** Opening Available records block **
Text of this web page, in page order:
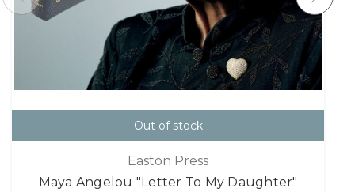
Out of stock
Easton Press
Maya Angelou "Letter To My Daughter"
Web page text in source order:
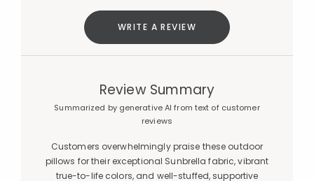
WRITE A REVIEW
Review Summary
Summarized by generative AI from text of customer
reviews
Customers overwhelmingly praise these outdoor
pillows for their exceptional Sunbrella fabric, vibrant
true-to-life colors, and well-stuffed, supportive
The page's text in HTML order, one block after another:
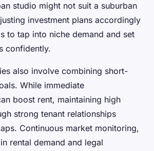
studio might not suit a suburban
investment plans accordingly
to tap into niche demand and set
confidently.
also involve combining short-
While immediate
boost rent, maintaining high
strong tenant relationships
Continuous market monitoring,
rental demand and legal
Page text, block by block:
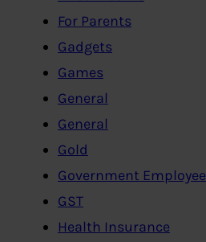
For Parents
Gadgets
Games
General
General
Gold
Government Employee
GST
Health Insurance
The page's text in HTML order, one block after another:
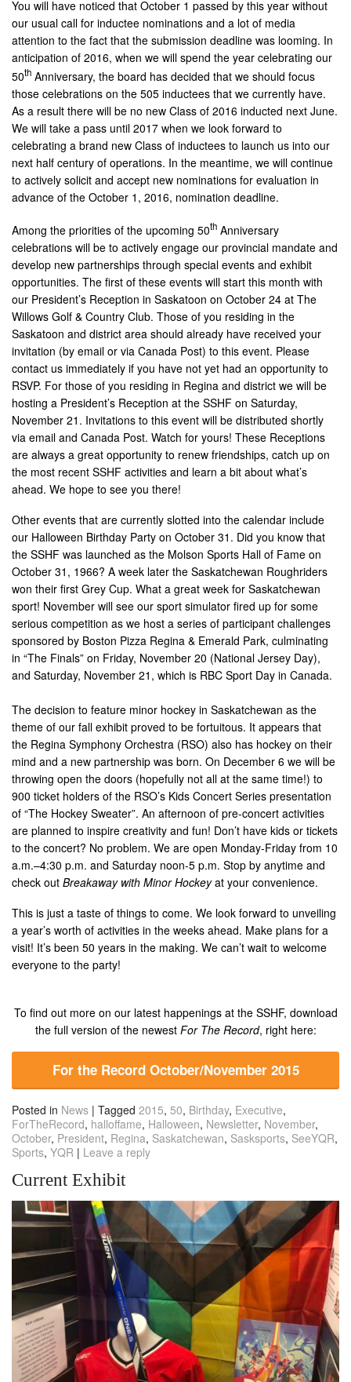
You will have noticed that October 1 passed by this year without
our usual call for inductee nominations and a lot of media
attention to the fact that the submission deadline was looming. In
anticipation of 2016, when we will spend the year celebrating our
50th Anniversary, the board has decided that we should focus
those celebrations on the 505 inductees that we currently have.
As a result there will be no new Class of 2016 inducted next June.
We will take a pass until 2017 when we look forward to
celebrating a brand new Class of inductees to launch us into our
next half century of operations. In the meantime, we will continue
to actively solicit and accept new nominations for evaluation in
advance of the October 1, 2016, nomination deadline.
Among the priorities of the upcoming 50th Anniversary
celebrations will be to actively engage our provincial mandate and
develop new partnerships through special events and exhibit
opportunities. The first of these events will start this month with
our President’s Reception in Saskatoon on October 24 at The
Willows Golf & Country Club. Those of you residing in the
Saskatoon and district area should already have received your
invitation (by email or via Canada Post) to this event. Please
contact us immediately if you have not yet had an opportunity to
RSVP. For those of you residing in Regina and district we will be
hosting a President’s Reception at the SSHF on Saturday,
November 21. Invitations to this event will be distributed shortly
via email and Canada Post. Watch for yours! These Receptions
are always a great opportunity to renew friendships, catch up on
the most recent SSHF activities and learn a bit about what’s
ahead. We hope to see you there!
Other events that are currently slotted into the calendar include
our Halloween Birthday Party on October 31. Did you know that
the SSHF was launched as the Molson Sports Hall of Fame on
October 31, 1966? A week later the Saskatchewan Roughriders
won their first Grey Cup. What a great week for Saskatchewan
sport! November will see our sport simulator fired up for some
serious competition as we host a series of participant challenges
sponsored by Boston Pizza Regina & Emerald Park, culminating
in “The Finals” on Friday, November 20 (National Jersey Day),
and Saturday, November 21, which is RBC Sport Day in Canada.
The decision to feature minor hockey in Saskatchewan as the
theme of our fall exhibit proved to be fortuitous. It appears that
the Regina Symphony Orchestra (RSO) also has hockey on their
mind and a new partnership was born. On December 6 we will be
throwing open the doors (hopefully not all at the same time!) to
900 ticket holders of the RSO’s Kids Concert Series presentation
of “The Hockey Sweater”. An afternoon of pre-concert activities
are planned to inspire creativity and fun! Don’t have kids or tickets
to the concert? No problem. We are open Monday-Friday from 10
a.m.–4:30 p.m. and Saturday noon-5 p.m. Stop by anytime and
check out Breakaway with Minor Hockeyat your convenience.
This is just a taste of things to come. We look forward to unveiling
a year’s worth of activities in the weeks ahead. Make plans for a
visit! It’s been 50 years in the making. We can’t wait to welcome
everyone to the party!
To find out more on our latest happenings at the SSHF, download
the full version of the newest For The Record, right here:
For the Record October/November 2015
Posted in News | Tagged 2015, 50, Birthday, Executive,
ForTheRecord, halloffame, Halloween, Newsletter, November,
October, President, Regina, Saskatchewan, Sasksports, SeeYQR,
Sports, YQR | Leave a reply
Current Exhibit
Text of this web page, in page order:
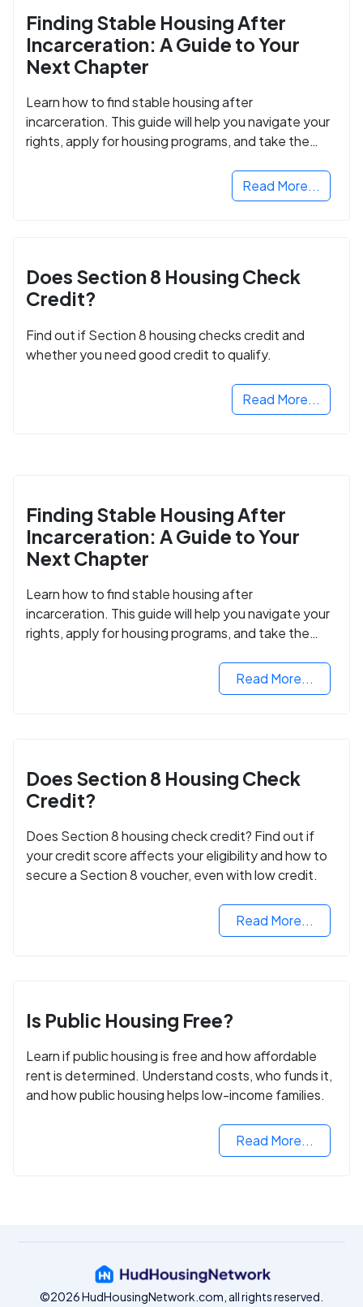
Finding Stable Housing After
Incarceration: A Guide to Your
Next Chapter
Learn how to find stable housing after
incarceration. This guide will help you navigate your
rights, apply for housing programs, and take the
Read More...
Does Section 8 Housing Check
Credit?
Find out if Section 8 housing checks credit and
whether you need good credit to qualify.
Read More...
Finding Stable Housing After
Incarceration: A Guide to Your
Next Chapter
Learn how to find stable housing after
incarceration. This guide will help you navigate your
rights, apply for housing programs, and take the
Read More...
Does Section 8 Housing Check
Credit?
Does Section 8 housing check credit? Find out if
your credit score affects your eligibility and how to
secure a Section 8 voucher, even with low credit.
Read More...
Is Public Housing Free?
Learn if public housing is free and how affordable
rent is determined. Understand costs, who funds it,
and how public housing helps low-income families.
Read More...
©2026 HudHousingNetwork.com, all rights reserved.
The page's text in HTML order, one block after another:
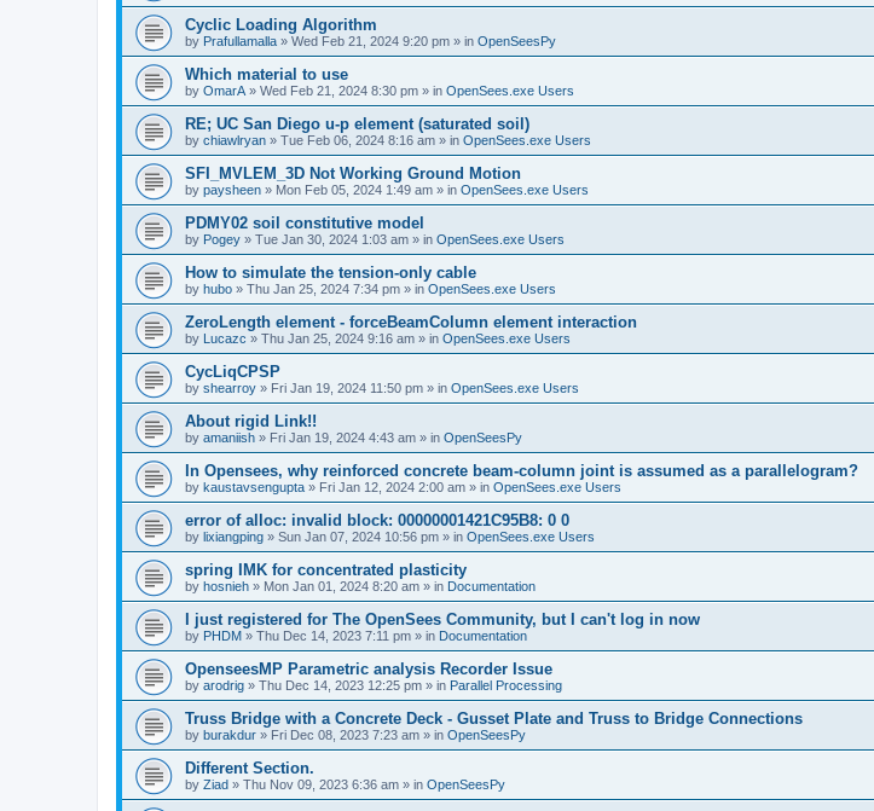
Cyclic Loading Algorithm
by Prafullamalla » Wed Feb 21, 2024 9:20 pm » in OpenSeesPy
Which material to use
by OmarA » Wed Feb 21, 2024 8:30 pm » in OpenSees.exe Users
RE; UC San Diego u-p element (saturated soil)
by chiawlryan » Tue Feb 06, 2024 8:16 am » in OpenSees.exe Users
SFI_MVLEM_3D Not Working Ground Motion
by paysheen » Mon Feb 05, 2024 1:49 am » in OpenSees.exe Users
PDMY02 soil constitutive model
by Pogey » Tue Jan 30, 2024 1:03 am » in OpenSees.exe Users
How to simulate the tension-only cable
by hubo » Thu Jan 25, 2024 7:34 pm » in OpenSees.exe Users
ZeroLength element - forceBeamColumn element interaction
by Lucazc » Thu Jan 25, 2024 9:16 am » in OpenSees.exe Users
CycLiqCPSP
by shearroy » Fri Jan 19, 2024 11:50 pm » in OpenSees.exe Users
About rigid Link!!
by amaniish » Fri Jan 19, 2024 4:43 am » in OpenSeesPy
In Opensees, why reinforced concrete beam-column joint is assumed as a parallelogram?
by kaustavsengupta » Fri Jan 12, 2024 2:00 am » in OpenSees.exe Users
error of alloc: invalid block: 00000001421C95B8: 0 0
by lixiangping » Sun Jan 07, 2024 10:56 pm » in OpenSees.exe Users
spring IMK for concentrated plasticity
by hosnieh » Mon Jan 01, 2024 8:20 am » in Documentation
I just registered for The OpenSees Community, but I can't log in now
by PHDM » Thu Dec 14, 2023 7:11 pm » in Documentation
OpenseesMP Parametric analysis Recorder Issue
by arodrig » Thu Dec 14, 2023 12:25 pm » in Parallel Processing
Truss Bridge with a Concrete Deck - Gusset Plate and Truss to Bridge Connections
by burakdur » Fri Dec 08, 2023 7:23 am » in OpenSeesPy
Different Section.
by Ziad » Thu Nov 09, 2023 6:36 am » in OpenSeesPy
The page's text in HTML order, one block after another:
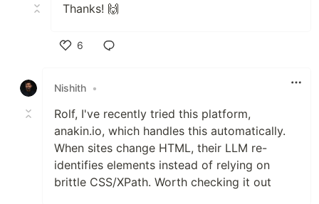
Thanks! 🙌
6
Nishith •
Rolf, I've recently tried this platform,
anakin.io, which handles this automatically.
When sites change HTML, their LLM re-
identifies elements instead of relying on
brittle CSS/XPath. Worth checking it out
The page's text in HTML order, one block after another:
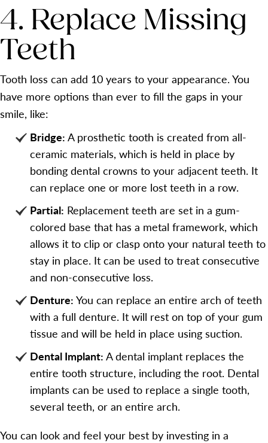
4. Replace Missing
Teeth
Tooth loss can add 10 years to your appearance. You
have more options than ever to fill the gaps in your
smile, like:
Bridge: A prosthetic tooth is created from all-
ceramic materials, which is held in place by
bonding dental crowns to your adjacent teeth. It
can replace one or more lost teeth in a row.
Partial: Replacement teeth are set in a gum-
colored base that has a metal framework, which
allows it to clip or clasp onto your natural teeth to
stay in place. It can be used to treat consecutive
and non-consecutive loss.
Denture: You can replace an entire arch of teeth
with a full denture. It will rest on top of your gum
tissue and will be held in place using suction.
Dental Implant: A dental implant replaces the
entire tooth structure, including the root. Dental
implants can be used to replace a single tooth,
several teeth, or an entire arch.
You can look and feel your best by investing in a
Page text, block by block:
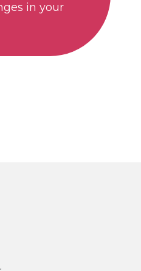
in your
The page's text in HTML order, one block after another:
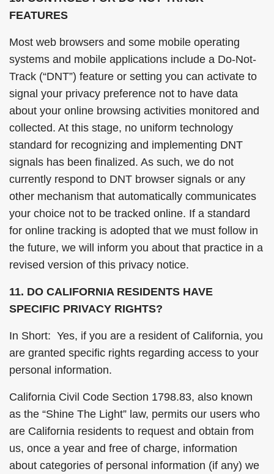
FEATURES
Most web browsers and some mobile operating
systems and mobile applications include a Do-Not-
Track (“DNT”) feature or setting you can activate to
signal your privacy preference not to have data
about your online browsing activities monitored and
collected. At this stage, no uniform technology
standard for recognizing and implementing DNT
signals has been finalized. As such, we do not
currently respond to DNT browser signals or any
other mechanism that automatically communicates
your choice not to be tracked online. If a standard
for online tracking is adopted that we must follow in
the future, we will inform you about that practice in a
revised version of this privacy notice.
11. DO CALIFORNIA RESIDENTS HAVE
SPECIFIC PRIVACY RIGHTS?
In Short: Yes, if you are a resident of California, you
are granted specific rights regarding access to your
personal information.
California Civil Code Section 1798.83, also known
as the “Shine The Light” law, permits our users who
are California residents to request and obtain from
us, once a year and free of charge, information
about categories of personal information (if any) we
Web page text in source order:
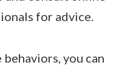
for advice.
you can
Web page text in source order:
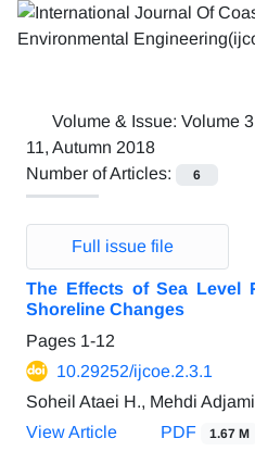
Volume & Issue: Volume
11, Autumn 2018
Number of Articles:
6
Full issue file
The Effects of Sea Level
Shoreline Changes
Pages 1-12
10.29252/ijcoe.2.3.1
Soheil Ataei H., Mehdi
View Article
PDF 1.67 M
** Closing Available records block **
What the exercise asks:
What you should repeat exactly is the run of lines from the top of the listing above through the line with "While immediate", without pictures.

Exercise answer:
Text of this web page, in page order:
Out of stock
Easton Press
Maya Angelou "Letter To My Daughter"
Web page text in source order:
WRITE A REVIEW
Review Summary
Summarized by generative AI from text of customer
reviews
Customers overwhelmingly praise these outdoor
pillows for their exceptional Sunbrella fabric, vibrant
true-to-life colors, and well-stuffed, supportive
The page's text in HTML order, one block after another:
studio might not suit a suburban
investment plans accordingly
to tap into niche demand and set
confidently.
also involve combining short-
While immediate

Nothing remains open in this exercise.